→ **Directions**:
Word for word, write out the entries that follow, omitting all pictures.

→ **Excerpted records**:
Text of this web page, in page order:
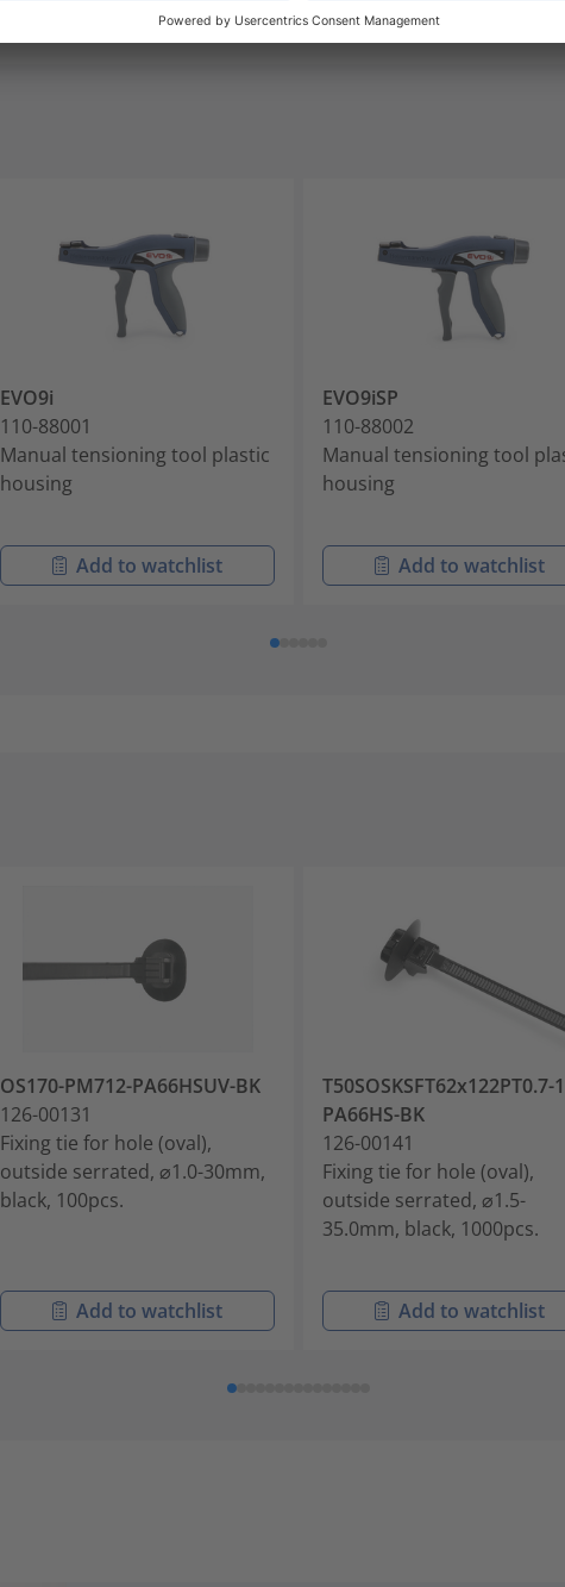
EVO9i
110-88001
Manual tensioning tool plastic
housing
Add to watchlist
EVO9iSP
110-88002
Manual tensioning tool
housing
Add to watchlist
OS170-PM712-PA66HSUV-BK
126-00131
Fixing tie for hole (oval),
outside serrated, ⌀1.0-30mm,
black, 100pcs.
Add to watchlist
T50SOSKSFT62x122PT0.7-
PA66HS-BK
126-00141
Fixing tie for hole (oval),
outside serrated, ⌀1.5-
35.0mm, black, 1000pcs.
Add to watchlist

→ **Solution to the problem**:
Text of this web page, in page order:
EVO9i
110-88001
Manual tensioning tool plastic
housing
Add to watchlist
EVO9iSP
110-88002
Manual tensioning tool
housing
Add to watchlist
OS170-PM712-PA66HSUV-BK
126-00131
Fixing tie for hole (oval),
outside serrated, ⌀1.0-30mm,
black, 100pcs.
Add to watchlist
T50SOSKSFT62x122PT0.7-
PA66HS-BK
126-00141
Fixing tie for hole (oval),
outside serrated, ⌀1.5-
35.0mm, black, 1000pcs.
Add to watchlist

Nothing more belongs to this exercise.